With reference to FIG. 4, another embodiment of the compressor 10 is provided and is generally referred to as the compressor 310. The compressor 310 may be generally similar to the compressor 10 and may include a shell 312, a bearing assembly 314, a first compression mechanism 318, and a second compression mechanism 324. The structure and function of the shell 312, the bearing assembly 314, the first compression mechanism 318, and the second compression mechanism 324 may be generally similar to the shell 12, the bearing assembly 14, and the first and second compression mechanisms 18, 24 described above.
The first compression mechanism 318 may include an orbiting scroll 370 meshingly engaging a non-orbiting scroll (not shown) and an Oldham coupling 384 preventing relative rotation between the orbiting scroll 370 and the non-orbiting scroll. The Oldham coupling 384 may include a plurality of first keys 385 and a plurality of second keys 387. The plurality of first keys 385 may slidably engage the orbiting scroll 370 and the plurality of second keys 387 may slidably engage the non-orbiting scroll or the bearing assembly 314.

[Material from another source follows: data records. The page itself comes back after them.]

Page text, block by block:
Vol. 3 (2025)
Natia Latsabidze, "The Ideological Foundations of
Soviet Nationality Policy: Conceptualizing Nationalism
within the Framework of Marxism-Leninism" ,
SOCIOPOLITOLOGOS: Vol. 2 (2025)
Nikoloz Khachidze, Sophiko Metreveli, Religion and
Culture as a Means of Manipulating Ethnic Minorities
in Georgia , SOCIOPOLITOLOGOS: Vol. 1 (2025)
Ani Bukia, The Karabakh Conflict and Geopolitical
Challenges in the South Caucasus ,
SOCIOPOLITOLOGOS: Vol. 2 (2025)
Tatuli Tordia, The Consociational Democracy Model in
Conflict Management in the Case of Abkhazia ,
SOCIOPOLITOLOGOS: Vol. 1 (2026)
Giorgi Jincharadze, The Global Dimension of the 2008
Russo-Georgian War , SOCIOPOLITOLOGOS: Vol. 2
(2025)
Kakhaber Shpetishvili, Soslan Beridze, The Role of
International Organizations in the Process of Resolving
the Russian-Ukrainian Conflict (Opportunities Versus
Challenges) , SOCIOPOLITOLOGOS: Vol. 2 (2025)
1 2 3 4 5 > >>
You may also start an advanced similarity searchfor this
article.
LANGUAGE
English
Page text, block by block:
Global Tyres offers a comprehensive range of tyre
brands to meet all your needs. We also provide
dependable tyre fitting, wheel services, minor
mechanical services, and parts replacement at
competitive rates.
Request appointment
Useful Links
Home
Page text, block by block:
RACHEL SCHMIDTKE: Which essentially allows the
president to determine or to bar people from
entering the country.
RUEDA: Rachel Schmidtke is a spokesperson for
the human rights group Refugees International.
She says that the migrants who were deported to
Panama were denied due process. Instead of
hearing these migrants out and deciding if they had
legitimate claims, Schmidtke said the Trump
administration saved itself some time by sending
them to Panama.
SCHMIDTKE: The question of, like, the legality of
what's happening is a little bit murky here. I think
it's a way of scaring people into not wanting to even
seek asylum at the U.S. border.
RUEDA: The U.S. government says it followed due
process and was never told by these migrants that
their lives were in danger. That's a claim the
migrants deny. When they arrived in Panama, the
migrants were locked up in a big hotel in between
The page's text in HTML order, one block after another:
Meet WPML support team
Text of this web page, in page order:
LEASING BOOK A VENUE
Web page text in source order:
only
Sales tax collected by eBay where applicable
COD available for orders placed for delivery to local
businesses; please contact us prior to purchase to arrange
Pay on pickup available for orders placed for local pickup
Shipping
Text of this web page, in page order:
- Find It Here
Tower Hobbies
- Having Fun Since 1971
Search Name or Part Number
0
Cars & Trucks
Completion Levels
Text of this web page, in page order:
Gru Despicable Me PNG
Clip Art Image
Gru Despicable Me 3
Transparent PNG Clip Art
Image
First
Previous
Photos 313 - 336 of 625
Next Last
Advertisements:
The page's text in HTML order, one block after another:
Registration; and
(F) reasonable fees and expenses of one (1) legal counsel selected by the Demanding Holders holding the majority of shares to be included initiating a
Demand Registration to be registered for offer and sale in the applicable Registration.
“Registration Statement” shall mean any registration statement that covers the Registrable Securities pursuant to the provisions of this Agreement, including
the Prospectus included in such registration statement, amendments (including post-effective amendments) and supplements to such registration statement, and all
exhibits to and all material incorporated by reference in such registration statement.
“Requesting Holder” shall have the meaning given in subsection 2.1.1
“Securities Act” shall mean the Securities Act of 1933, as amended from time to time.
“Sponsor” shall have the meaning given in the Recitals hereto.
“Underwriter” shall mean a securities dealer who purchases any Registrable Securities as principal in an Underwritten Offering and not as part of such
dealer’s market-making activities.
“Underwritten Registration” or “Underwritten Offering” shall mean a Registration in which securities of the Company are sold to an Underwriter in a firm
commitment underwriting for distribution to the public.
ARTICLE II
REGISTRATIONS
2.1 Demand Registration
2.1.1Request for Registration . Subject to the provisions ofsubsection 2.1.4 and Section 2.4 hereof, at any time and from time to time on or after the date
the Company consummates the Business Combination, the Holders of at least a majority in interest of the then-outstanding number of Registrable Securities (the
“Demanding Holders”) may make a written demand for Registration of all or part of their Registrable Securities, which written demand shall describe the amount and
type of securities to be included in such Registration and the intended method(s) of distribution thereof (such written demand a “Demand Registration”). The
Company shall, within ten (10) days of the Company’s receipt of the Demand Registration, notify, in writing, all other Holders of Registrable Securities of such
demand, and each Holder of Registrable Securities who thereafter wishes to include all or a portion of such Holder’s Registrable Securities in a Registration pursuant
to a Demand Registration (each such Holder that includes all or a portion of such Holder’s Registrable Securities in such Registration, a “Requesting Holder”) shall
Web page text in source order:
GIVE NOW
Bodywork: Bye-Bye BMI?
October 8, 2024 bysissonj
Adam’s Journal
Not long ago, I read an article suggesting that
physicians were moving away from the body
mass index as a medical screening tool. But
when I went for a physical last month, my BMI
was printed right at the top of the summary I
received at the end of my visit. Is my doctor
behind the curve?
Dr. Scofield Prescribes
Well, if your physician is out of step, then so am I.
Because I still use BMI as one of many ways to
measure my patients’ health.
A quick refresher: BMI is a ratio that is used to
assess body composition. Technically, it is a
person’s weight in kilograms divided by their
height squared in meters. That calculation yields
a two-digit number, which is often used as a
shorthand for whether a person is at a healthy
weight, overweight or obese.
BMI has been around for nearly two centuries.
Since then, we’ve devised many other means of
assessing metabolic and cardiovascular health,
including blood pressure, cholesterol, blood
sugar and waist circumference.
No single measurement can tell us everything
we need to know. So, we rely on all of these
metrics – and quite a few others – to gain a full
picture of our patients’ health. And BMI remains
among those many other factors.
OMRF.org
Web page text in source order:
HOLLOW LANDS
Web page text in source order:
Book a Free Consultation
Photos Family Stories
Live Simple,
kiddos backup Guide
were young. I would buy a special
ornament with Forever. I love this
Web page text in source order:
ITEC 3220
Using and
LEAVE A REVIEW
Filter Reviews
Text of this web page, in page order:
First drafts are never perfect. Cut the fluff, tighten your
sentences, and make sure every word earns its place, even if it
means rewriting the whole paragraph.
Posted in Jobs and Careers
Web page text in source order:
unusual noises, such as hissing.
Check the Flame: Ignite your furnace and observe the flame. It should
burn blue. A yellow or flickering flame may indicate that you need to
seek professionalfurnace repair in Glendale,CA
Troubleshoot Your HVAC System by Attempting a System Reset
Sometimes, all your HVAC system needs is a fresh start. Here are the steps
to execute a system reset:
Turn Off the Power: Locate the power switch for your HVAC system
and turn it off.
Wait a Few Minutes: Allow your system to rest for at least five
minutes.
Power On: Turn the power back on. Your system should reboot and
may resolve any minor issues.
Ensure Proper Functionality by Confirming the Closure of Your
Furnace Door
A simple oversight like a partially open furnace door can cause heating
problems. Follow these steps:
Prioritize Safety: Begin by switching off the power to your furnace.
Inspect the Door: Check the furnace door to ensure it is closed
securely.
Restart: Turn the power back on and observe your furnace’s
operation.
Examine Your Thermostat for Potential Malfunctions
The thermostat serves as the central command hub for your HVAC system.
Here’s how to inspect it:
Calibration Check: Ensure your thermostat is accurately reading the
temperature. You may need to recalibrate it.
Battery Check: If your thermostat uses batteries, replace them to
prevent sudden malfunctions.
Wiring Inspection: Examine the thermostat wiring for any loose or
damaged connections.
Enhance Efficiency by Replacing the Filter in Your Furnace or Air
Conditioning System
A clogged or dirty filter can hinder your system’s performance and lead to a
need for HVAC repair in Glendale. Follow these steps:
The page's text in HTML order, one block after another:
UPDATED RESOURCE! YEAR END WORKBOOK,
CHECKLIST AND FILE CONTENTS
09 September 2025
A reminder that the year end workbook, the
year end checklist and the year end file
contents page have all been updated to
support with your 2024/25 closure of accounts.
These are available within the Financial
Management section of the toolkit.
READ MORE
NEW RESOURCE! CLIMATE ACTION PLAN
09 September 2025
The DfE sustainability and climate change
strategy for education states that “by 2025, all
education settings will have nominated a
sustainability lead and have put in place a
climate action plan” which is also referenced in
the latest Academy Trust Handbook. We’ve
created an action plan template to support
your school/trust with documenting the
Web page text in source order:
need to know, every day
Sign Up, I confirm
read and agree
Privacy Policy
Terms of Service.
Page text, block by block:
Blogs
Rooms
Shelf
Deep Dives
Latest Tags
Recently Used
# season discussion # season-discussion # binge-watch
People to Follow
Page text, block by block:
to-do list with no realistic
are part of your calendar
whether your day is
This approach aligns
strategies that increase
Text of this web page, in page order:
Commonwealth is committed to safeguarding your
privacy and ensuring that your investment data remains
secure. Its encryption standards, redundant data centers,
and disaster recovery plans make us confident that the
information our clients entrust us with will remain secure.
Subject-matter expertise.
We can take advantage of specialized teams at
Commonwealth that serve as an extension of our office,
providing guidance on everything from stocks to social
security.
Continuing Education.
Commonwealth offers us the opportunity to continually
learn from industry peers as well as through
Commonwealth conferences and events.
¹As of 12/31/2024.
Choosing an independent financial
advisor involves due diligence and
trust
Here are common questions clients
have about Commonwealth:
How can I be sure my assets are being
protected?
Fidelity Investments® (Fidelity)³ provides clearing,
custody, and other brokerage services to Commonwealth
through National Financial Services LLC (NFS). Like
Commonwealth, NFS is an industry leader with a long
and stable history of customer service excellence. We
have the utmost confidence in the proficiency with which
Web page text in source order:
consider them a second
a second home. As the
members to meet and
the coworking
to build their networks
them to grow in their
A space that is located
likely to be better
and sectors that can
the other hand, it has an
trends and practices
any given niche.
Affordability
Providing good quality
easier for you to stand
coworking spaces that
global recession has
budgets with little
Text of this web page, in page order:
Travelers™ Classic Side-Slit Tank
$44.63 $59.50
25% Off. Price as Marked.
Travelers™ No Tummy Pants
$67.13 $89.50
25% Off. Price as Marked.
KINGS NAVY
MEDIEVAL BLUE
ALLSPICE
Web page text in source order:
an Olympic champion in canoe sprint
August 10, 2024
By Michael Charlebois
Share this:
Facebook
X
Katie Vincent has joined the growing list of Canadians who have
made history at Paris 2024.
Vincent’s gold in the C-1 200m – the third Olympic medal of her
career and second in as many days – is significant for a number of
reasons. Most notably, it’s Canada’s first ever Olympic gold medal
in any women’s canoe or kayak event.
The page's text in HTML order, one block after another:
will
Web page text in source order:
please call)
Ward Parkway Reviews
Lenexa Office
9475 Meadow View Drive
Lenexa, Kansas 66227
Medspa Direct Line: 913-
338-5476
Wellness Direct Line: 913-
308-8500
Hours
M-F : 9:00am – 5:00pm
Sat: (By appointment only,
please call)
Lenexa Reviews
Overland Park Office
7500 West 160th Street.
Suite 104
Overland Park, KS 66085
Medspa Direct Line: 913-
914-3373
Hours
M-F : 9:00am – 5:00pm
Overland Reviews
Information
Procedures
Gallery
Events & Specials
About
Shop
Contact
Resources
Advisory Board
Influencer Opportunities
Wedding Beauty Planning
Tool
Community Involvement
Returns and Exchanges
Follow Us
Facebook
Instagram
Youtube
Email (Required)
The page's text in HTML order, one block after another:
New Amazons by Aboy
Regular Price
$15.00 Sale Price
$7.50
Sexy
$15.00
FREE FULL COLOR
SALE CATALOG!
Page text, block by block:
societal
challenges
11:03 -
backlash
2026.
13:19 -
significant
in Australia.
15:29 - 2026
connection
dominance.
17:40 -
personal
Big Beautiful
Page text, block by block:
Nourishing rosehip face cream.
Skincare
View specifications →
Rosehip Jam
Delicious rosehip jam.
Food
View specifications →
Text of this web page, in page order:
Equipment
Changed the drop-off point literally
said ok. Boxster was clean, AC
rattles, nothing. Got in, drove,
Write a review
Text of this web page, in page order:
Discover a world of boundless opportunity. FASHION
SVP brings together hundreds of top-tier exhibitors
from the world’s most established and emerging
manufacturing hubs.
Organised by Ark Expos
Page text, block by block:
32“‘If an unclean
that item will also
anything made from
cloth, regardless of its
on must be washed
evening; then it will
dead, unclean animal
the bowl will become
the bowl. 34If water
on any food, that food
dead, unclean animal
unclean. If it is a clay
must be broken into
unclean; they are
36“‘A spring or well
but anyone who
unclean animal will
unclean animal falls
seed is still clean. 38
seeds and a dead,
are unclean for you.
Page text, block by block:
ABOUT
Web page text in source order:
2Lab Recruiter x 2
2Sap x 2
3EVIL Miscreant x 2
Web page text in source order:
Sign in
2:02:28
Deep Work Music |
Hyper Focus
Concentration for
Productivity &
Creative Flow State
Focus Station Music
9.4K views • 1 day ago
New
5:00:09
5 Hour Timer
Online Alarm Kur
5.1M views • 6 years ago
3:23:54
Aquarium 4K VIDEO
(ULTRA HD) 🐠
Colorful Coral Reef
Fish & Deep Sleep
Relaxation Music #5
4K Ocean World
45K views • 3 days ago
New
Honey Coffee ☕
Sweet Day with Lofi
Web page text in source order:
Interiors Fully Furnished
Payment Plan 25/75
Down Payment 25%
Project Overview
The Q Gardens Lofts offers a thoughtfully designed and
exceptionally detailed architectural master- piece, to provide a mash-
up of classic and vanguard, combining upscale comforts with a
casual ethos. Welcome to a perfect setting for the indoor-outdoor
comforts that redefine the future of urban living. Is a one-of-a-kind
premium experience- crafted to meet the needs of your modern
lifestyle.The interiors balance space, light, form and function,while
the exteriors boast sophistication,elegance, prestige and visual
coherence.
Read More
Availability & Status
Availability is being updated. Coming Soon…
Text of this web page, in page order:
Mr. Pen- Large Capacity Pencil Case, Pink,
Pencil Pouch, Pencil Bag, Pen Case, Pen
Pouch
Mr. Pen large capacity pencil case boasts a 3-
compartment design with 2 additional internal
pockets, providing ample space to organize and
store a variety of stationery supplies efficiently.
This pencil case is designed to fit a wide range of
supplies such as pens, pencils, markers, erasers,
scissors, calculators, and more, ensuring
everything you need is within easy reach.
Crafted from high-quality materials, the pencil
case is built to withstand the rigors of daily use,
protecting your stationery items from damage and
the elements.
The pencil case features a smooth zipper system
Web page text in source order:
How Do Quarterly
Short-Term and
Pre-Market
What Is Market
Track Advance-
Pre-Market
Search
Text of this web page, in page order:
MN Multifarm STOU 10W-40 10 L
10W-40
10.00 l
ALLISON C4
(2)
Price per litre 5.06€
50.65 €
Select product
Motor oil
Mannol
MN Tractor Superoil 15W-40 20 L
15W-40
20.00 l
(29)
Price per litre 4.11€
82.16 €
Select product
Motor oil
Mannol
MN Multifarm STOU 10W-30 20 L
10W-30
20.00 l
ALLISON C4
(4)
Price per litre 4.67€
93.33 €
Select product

The second compression mechanism 324 may include a connecting rod or fastener 400, a piston 402, and a structure 404 extending through an opening 338 in the shell 312. The fastener 400 may be connected to the piston 402 and the Oldham coupling 384 at or near one of the plurality of second keys 387, for example. Operation of the first compression mechanism 318 causes cyclical motion of the Oldham coupling 384, which in turn causes the piston 402 to reciprocate relative to the structure 404.
The foregoing description of the embodiments has been provided for purposes of illustration and description. It is not intended to be exhaustive or to limit the invention. Individual elements or features of a particular embodiment are generally not limited to that particular embodiment, but, where applicable, are interchangeable and can be used in a selected embodiment, even if not specifically shown or described. The same may also be varied in many ways. Such variations are not to be regarded as a departure from the invention, and all such modifications are intended to be included within the scope of the invention.